WHAT IS BEING ASKED: Leave out the pictures and set down exactly the lines from the start of the listing through the one with "Gestion des collections (18, 15, 219, 37)", both included.

EXCERPTED RECORDS: Begin

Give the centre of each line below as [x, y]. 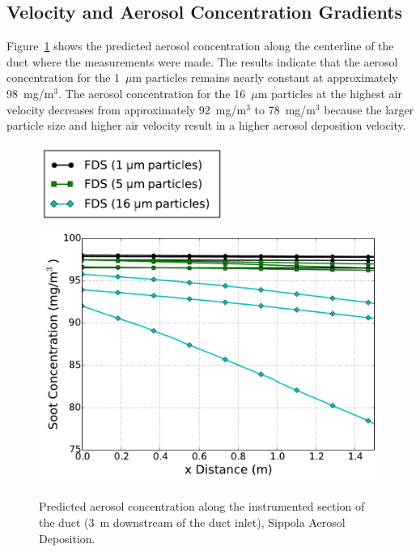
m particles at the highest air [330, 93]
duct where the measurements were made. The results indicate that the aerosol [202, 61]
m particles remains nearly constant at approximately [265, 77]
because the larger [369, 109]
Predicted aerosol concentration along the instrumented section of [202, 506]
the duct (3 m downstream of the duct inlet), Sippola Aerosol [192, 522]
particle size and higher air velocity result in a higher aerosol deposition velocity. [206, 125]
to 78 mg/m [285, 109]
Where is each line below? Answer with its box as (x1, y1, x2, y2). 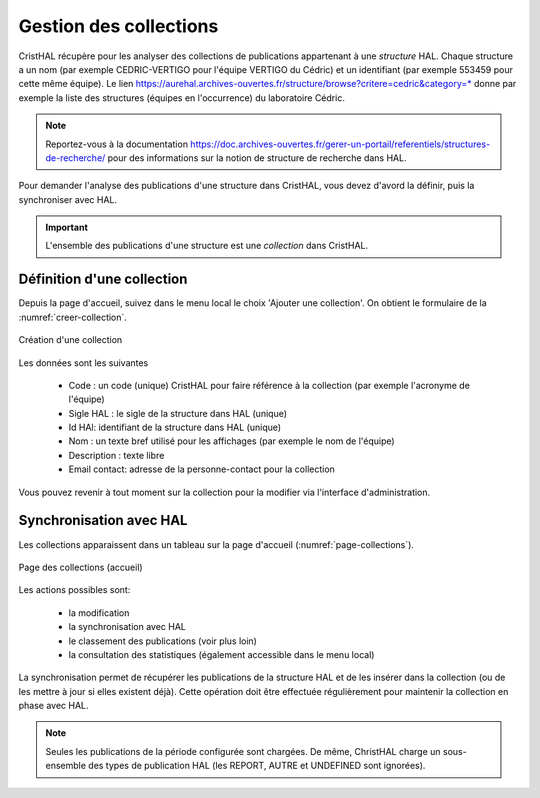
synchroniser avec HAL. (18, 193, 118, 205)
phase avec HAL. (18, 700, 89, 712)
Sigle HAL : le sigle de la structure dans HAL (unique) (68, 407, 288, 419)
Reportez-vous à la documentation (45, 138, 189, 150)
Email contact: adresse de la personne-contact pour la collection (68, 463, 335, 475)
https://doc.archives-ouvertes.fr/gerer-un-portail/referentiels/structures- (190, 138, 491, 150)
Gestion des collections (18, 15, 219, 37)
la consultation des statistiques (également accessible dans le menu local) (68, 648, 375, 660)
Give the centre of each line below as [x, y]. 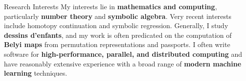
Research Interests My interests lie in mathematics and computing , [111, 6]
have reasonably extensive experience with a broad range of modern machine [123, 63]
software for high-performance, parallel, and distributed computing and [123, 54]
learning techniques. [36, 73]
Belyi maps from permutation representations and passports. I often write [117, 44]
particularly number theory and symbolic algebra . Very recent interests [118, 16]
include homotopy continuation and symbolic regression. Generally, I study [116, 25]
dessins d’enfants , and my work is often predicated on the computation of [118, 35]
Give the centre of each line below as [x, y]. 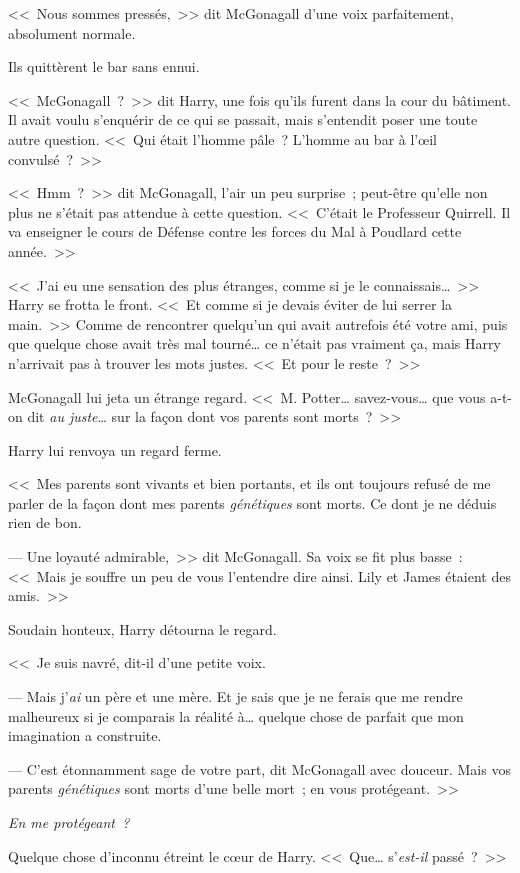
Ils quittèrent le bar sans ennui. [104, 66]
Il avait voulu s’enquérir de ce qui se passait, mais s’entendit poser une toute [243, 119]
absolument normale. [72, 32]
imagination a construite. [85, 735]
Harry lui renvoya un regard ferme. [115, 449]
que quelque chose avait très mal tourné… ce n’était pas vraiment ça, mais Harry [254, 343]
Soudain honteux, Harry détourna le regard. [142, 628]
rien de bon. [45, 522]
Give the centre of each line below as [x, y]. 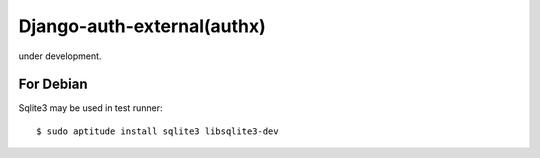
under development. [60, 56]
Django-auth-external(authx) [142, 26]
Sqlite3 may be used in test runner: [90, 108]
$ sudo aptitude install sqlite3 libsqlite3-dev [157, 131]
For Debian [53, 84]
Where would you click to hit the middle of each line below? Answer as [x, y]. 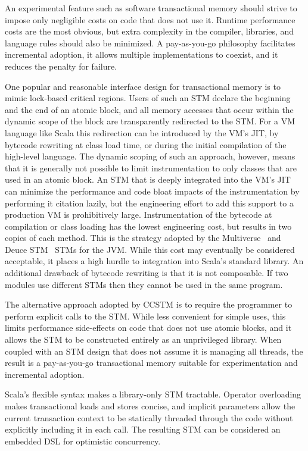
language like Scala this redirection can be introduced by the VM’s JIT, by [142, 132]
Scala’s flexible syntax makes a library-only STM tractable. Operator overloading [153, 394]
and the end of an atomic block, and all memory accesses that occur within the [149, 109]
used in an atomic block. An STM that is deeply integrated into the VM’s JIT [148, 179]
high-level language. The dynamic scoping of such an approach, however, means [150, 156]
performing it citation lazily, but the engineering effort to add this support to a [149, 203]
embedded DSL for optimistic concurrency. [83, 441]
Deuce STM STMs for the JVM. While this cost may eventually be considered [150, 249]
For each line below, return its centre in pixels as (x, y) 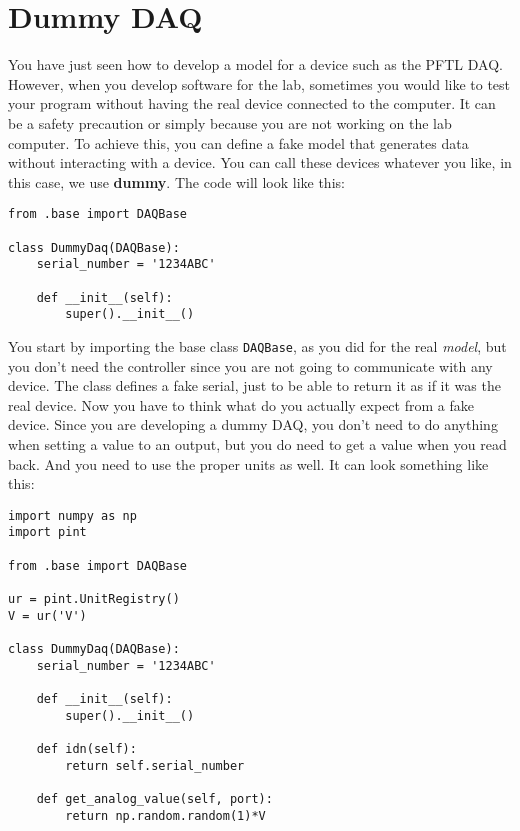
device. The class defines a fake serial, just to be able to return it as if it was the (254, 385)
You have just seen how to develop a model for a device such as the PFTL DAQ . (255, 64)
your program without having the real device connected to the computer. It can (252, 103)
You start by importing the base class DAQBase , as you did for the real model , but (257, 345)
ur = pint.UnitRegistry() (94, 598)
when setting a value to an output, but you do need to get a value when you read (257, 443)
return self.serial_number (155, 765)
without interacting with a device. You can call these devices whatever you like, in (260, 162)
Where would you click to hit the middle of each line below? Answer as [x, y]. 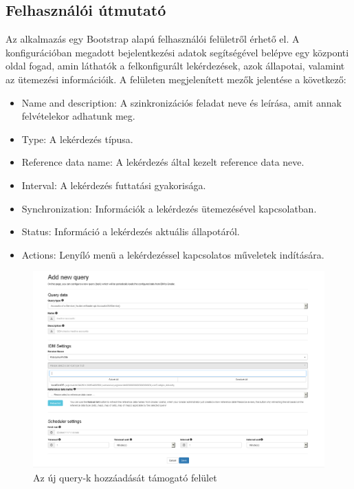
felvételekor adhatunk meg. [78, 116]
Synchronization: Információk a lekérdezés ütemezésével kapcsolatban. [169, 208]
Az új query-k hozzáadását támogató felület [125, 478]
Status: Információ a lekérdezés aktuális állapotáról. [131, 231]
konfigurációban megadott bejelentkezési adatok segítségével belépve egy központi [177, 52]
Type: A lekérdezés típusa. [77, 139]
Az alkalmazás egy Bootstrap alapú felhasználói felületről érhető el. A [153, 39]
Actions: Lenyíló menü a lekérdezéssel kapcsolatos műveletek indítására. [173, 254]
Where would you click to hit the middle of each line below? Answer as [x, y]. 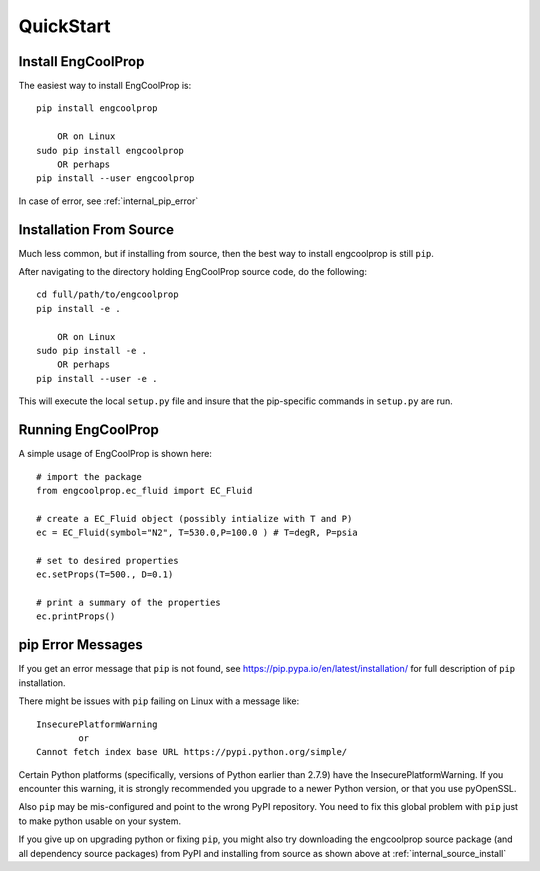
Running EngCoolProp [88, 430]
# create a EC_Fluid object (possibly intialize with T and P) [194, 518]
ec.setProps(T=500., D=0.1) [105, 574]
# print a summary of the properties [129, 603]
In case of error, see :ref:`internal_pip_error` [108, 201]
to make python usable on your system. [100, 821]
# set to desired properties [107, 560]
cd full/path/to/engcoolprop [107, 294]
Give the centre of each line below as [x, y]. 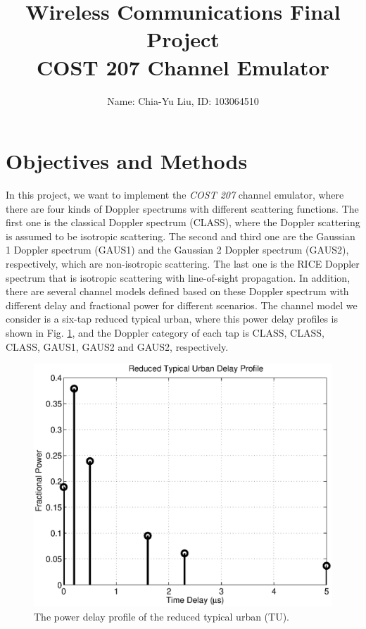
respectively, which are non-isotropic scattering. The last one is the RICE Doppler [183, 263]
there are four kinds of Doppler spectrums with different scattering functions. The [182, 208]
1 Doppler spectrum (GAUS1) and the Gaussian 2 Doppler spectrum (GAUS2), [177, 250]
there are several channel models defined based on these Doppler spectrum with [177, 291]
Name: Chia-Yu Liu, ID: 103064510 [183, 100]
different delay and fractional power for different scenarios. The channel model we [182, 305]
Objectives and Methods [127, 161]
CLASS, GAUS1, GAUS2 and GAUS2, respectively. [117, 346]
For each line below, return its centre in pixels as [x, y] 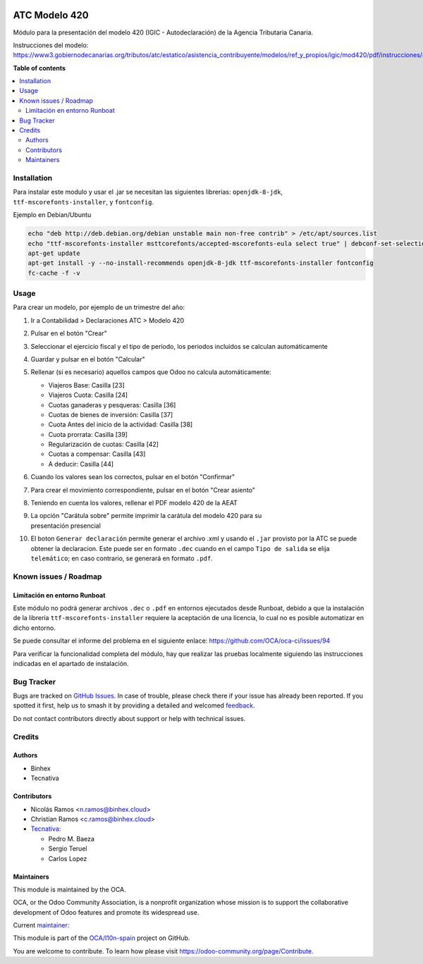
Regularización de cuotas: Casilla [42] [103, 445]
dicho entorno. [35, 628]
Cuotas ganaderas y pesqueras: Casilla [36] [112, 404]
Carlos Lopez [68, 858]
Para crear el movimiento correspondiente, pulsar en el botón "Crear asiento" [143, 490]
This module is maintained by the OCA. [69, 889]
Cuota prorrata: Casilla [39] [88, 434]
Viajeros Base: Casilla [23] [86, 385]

EXCERPTED RECORDS: End

ANSWER BOX:
Give the centre of each line below as [x, y]. 
m particles at the highest air [330, 93]
duct where the measurements were made. The results indicate that the aerosol [202, 61]
m particles remains nearly constant at approximately [265, 77]
because the larger [369, 109]
Predicted aerosol concentration along the instrumented section of [202, 506]
the duct (3 m downstream of the duct inlet), Sippola Aerosol [192, 522]
particle size and higher air velocity result in a higher aerosol deposition velocity. [206, 125]
to 78 mg/m [285, 109]
Where is each line below? Answer with its box as (x1, y1, x2, y2). 
synchroniser avec HAL. (18, 193, 118, 205)
phase avec HAL. (18, 700, 89, 712)
Sigle HAL : le sigle de la structure dans HAL (unique) (68, 407, 288, 419)
Reportez-vous à la documentation (45, 138, 189, 150)
Email contact: adresse de la personne-contact pour la collection (68, 463, 335, 475)
https://doc.archives-ouvertes.fr/gerer-un-portail/referentiels/structures- (190, 138, 491, 150)
Gestion des collections (18, 15, 219, 37)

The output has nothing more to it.